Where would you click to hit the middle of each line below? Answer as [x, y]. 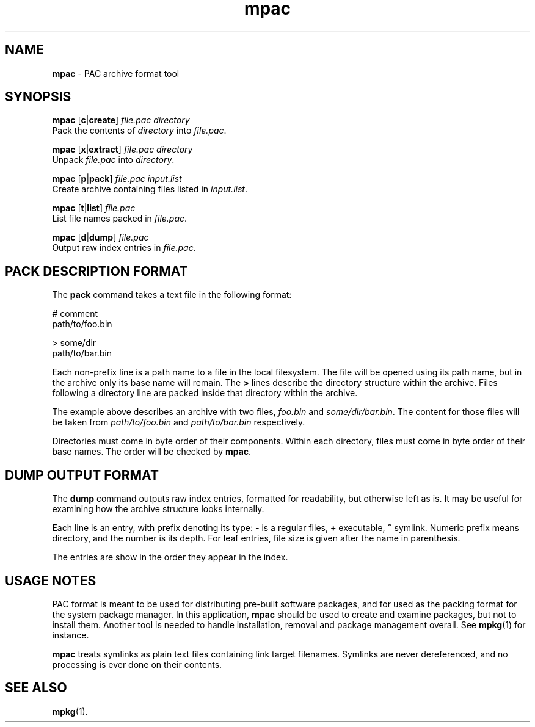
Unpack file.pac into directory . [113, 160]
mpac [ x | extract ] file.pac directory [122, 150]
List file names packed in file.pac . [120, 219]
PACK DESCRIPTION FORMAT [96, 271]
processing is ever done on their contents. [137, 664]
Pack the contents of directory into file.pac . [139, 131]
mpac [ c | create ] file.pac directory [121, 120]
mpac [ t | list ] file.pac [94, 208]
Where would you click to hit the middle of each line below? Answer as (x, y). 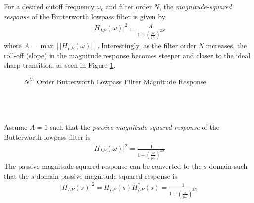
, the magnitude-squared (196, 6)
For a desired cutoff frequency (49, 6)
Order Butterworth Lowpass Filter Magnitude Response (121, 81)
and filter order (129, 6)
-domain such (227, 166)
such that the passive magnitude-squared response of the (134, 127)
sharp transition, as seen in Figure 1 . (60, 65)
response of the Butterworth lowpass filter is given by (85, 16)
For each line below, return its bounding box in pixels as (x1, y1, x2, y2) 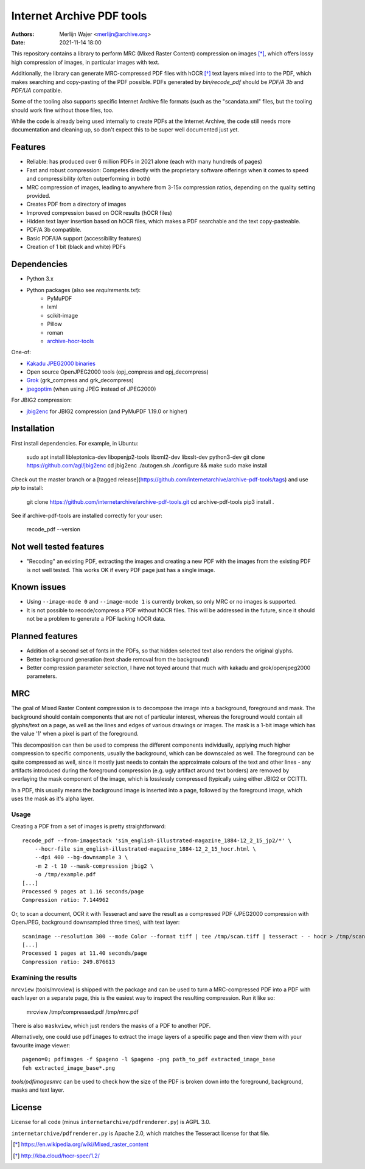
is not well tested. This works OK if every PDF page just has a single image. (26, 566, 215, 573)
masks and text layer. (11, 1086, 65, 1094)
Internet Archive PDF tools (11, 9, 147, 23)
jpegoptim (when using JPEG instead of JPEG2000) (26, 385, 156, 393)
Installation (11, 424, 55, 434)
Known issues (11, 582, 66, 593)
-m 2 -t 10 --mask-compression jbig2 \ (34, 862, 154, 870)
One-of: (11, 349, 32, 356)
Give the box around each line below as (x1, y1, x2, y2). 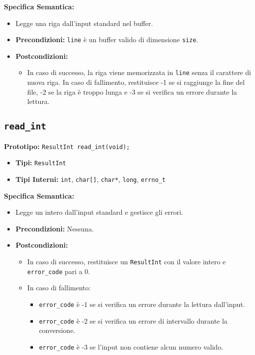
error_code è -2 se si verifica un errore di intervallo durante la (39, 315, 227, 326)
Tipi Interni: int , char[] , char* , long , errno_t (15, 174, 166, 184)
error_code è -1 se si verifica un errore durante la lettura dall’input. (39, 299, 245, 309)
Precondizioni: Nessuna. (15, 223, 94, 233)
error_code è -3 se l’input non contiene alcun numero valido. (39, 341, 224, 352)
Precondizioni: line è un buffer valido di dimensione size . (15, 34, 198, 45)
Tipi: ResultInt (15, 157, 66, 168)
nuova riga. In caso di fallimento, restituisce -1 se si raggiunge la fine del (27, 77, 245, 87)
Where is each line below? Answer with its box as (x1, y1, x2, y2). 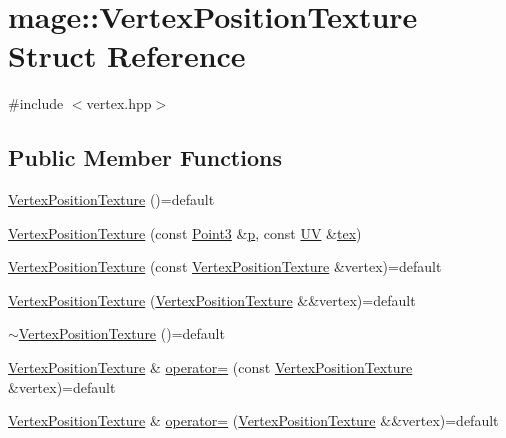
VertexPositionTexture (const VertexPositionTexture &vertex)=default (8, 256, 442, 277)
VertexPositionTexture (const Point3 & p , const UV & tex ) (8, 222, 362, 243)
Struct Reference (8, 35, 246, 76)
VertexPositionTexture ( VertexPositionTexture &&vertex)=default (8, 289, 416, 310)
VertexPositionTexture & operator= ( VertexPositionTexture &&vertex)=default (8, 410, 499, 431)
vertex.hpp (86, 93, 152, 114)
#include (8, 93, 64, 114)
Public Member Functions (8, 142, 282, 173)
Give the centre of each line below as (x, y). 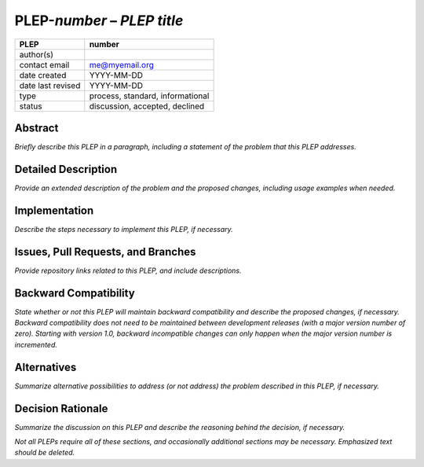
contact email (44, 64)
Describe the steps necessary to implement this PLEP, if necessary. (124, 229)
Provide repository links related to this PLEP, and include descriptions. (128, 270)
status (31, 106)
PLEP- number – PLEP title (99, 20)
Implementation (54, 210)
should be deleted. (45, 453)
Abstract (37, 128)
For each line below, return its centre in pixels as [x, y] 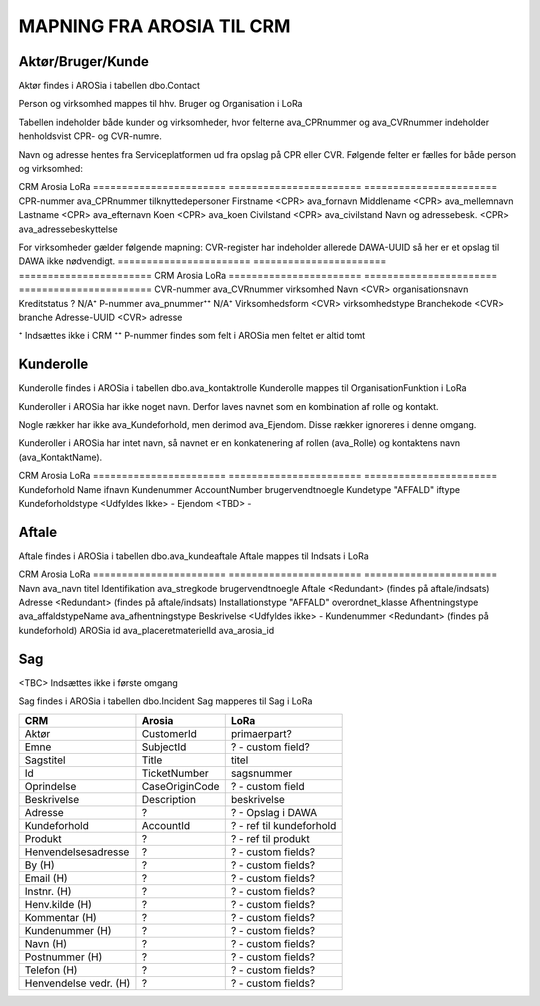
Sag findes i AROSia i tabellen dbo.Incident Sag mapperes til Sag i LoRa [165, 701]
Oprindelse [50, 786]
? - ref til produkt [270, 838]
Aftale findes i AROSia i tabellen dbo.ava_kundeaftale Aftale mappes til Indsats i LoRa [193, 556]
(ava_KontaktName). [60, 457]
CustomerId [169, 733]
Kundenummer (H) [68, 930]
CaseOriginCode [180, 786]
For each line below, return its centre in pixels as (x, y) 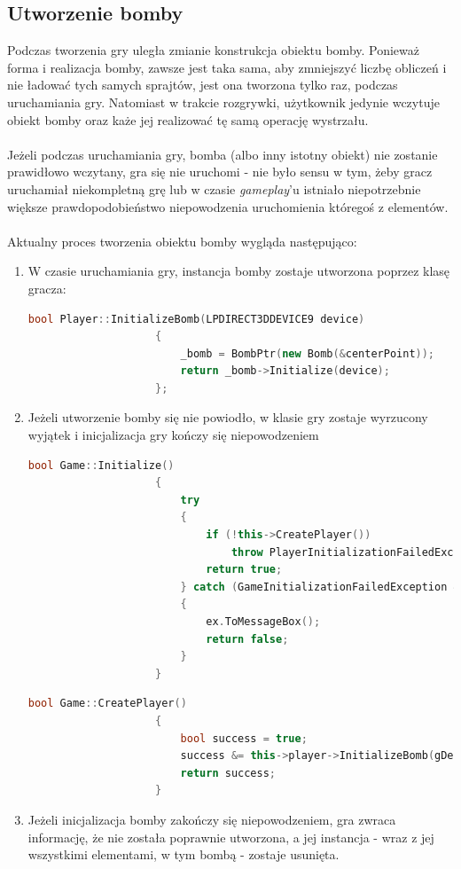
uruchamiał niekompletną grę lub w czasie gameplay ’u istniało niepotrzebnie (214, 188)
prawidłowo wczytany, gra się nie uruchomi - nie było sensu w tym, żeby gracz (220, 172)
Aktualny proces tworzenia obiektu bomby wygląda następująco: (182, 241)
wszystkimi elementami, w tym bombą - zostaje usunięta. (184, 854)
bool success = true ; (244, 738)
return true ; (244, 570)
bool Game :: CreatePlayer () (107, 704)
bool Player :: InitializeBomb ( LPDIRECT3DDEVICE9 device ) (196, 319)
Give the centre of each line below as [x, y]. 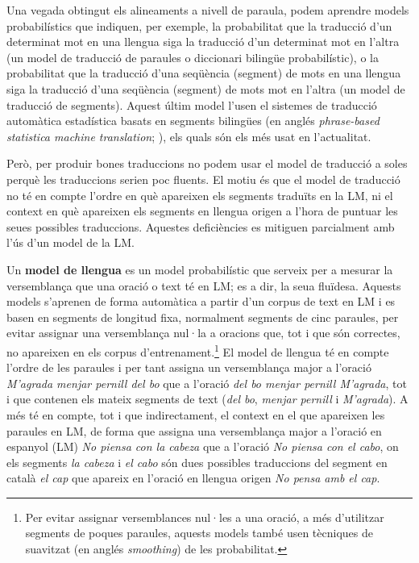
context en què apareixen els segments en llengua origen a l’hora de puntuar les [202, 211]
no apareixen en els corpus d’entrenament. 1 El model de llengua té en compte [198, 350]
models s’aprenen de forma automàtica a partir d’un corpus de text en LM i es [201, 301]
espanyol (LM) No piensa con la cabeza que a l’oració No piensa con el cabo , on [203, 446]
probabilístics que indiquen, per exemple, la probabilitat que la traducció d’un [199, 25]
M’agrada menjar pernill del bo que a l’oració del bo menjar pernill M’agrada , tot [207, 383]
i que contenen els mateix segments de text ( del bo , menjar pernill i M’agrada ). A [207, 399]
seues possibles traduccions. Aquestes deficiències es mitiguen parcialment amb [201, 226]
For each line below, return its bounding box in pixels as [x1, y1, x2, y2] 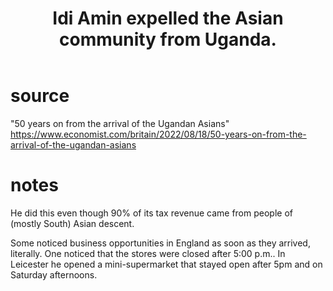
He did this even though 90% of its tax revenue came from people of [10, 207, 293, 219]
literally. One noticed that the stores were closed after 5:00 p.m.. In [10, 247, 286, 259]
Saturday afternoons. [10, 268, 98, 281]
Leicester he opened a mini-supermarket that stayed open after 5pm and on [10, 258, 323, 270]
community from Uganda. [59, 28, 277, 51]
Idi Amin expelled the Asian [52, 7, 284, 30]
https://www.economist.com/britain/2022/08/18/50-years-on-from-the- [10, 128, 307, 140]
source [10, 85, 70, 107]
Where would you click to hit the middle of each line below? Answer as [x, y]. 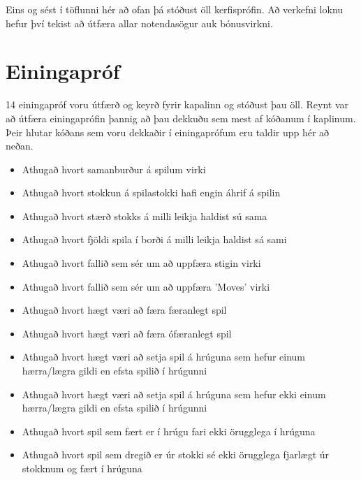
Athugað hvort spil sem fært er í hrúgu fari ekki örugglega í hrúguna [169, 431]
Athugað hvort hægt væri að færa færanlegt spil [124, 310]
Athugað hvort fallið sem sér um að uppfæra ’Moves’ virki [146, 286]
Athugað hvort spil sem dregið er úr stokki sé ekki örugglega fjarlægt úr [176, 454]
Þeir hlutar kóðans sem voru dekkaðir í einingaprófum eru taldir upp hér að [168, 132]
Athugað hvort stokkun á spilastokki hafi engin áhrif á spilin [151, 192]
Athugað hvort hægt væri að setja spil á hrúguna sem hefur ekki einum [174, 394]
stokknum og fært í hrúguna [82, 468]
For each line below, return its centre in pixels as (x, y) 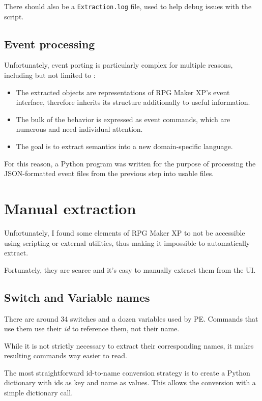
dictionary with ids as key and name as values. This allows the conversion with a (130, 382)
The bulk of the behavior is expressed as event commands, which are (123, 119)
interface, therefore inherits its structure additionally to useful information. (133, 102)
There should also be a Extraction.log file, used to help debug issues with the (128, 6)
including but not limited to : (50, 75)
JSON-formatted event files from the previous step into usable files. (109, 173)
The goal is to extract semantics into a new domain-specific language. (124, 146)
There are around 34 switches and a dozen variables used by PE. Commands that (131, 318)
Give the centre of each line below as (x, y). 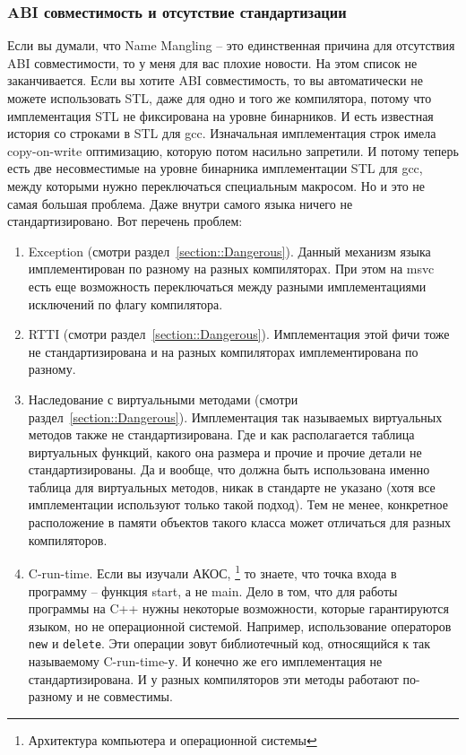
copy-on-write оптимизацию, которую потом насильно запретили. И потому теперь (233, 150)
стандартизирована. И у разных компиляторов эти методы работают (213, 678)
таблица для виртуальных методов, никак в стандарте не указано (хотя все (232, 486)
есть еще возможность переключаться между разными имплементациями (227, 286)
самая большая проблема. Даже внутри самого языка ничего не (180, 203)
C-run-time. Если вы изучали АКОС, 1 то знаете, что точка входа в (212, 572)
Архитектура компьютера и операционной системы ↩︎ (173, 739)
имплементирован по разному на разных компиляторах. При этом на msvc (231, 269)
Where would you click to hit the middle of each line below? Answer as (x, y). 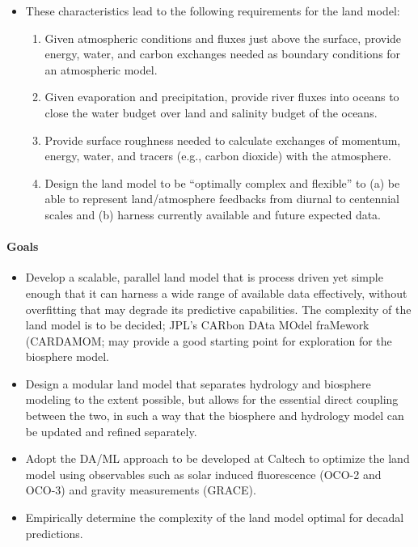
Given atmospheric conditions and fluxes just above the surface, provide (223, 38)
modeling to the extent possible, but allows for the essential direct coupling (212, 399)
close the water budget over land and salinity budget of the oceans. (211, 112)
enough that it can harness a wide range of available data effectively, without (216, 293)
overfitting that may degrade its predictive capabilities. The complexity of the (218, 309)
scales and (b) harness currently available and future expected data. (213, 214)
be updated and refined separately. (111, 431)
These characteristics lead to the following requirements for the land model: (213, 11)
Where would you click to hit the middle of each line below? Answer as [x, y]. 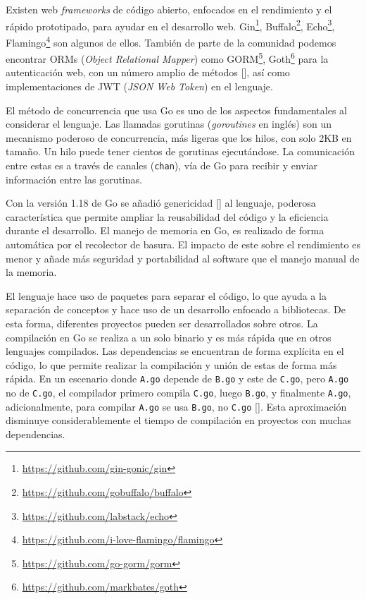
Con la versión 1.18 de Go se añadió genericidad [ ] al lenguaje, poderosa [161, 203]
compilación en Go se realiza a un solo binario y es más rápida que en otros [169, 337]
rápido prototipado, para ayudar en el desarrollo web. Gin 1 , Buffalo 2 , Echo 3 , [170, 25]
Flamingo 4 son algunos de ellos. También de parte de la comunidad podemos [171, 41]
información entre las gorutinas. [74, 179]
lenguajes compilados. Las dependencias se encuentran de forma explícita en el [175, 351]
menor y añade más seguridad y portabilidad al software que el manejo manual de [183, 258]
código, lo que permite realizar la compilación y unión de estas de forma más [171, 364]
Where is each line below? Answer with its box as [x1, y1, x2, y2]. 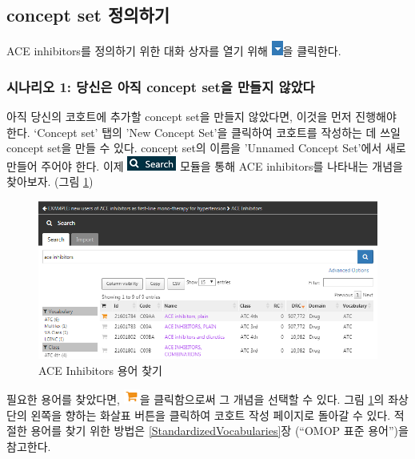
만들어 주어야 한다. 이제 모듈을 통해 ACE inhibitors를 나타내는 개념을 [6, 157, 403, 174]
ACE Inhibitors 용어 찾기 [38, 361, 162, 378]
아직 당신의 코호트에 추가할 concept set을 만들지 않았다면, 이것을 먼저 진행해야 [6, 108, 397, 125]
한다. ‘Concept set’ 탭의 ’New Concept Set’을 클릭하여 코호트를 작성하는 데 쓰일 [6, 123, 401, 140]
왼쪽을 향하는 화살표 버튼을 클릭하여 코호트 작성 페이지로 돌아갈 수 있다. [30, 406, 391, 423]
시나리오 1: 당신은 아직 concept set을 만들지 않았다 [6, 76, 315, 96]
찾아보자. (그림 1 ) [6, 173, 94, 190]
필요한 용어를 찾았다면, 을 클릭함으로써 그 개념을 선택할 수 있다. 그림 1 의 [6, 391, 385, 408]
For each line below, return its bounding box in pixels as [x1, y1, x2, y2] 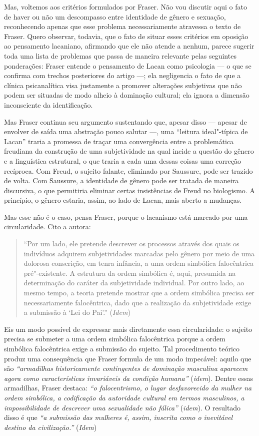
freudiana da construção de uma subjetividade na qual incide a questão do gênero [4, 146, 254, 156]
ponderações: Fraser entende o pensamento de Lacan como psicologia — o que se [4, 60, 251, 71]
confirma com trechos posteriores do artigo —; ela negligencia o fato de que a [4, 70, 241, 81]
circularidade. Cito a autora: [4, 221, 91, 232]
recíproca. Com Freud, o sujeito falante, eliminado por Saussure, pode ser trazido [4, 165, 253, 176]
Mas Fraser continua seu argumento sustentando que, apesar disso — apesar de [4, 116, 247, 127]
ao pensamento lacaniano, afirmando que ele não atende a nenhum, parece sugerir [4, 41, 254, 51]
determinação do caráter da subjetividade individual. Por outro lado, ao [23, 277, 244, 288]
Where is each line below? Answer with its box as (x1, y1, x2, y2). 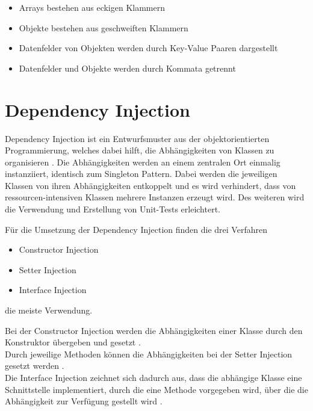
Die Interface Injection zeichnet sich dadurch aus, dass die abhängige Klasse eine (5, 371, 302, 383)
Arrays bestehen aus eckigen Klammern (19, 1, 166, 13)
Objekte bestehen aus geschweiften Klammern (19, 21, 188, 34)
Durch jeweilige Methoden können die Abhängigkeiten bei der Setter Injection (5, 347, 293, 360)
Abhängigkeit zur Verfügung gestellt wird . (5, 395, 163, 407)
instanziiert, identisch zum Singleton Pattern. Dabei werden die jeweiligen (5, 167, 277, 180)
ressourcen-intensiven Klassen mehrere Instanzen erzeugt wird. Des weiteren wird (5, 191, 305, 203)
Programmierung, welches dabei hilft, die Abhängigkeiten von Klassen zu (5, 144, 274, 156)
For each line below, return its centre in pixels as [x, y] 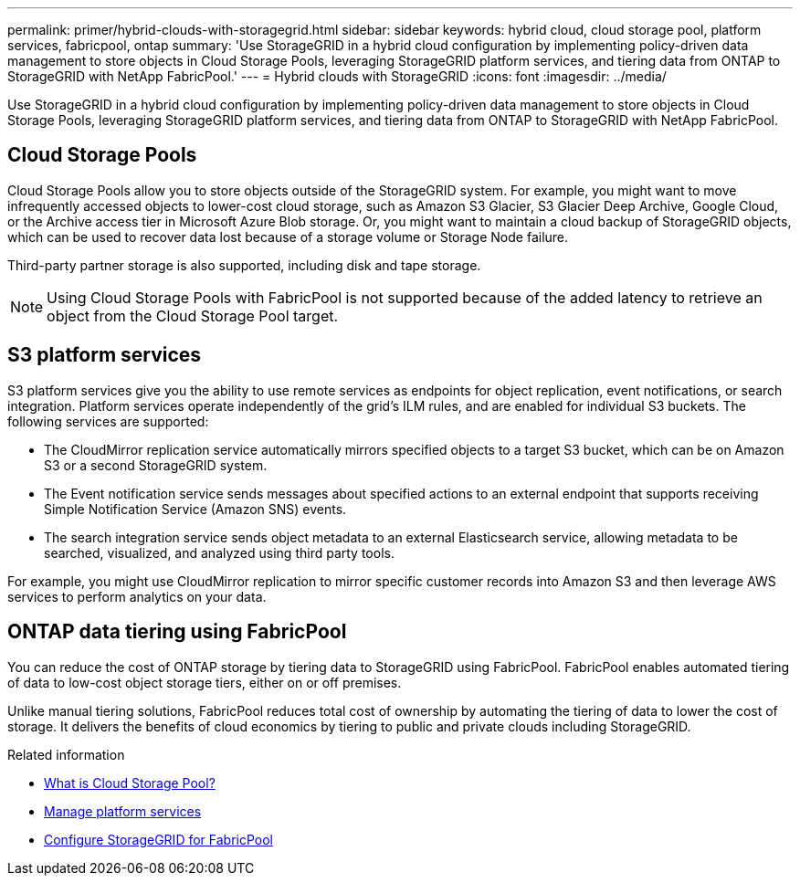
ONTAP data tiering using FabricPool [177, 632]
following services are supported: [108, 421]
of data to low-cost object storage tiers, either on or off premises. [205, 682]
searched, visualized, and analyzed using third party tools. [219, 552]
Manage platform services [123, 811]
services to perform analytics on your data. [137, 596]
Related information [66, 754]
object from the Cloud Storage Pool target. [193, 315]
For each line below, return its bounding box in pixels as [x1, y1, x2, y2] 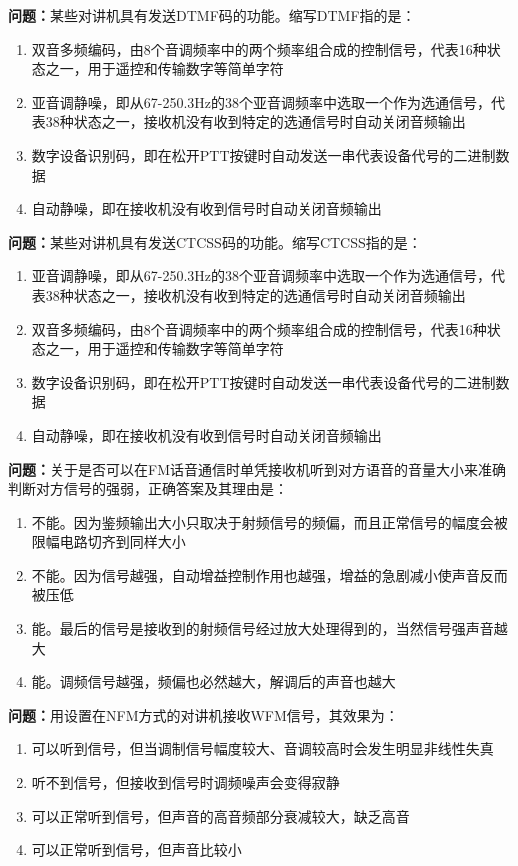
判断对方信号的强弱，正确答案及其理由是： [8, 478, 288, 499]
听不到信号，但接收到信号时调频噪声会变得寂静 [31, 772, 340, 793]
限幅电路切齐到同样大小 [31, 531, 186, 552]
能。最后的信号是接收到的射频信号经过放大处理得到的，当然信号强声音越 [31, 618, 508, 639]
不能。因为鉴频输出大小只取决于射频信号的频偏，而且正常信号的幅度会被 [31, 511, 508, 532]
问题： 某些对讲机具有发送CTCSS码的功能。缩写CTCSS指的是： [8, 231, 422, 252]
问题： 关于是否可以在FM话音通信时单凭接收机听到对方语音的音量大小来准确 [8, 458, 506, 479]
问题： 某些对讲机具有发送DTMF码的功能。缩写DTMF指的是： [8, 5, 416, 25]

··········

Scan the listing for "bestehen" and copy out each line that has it.

- [TASK ANSWER]
Arrays bestehen aus eckigen Klammern (19, 1, 166, 13)
Objekte bestehen aus geschweiften Klammern (19, 21, 188, 34)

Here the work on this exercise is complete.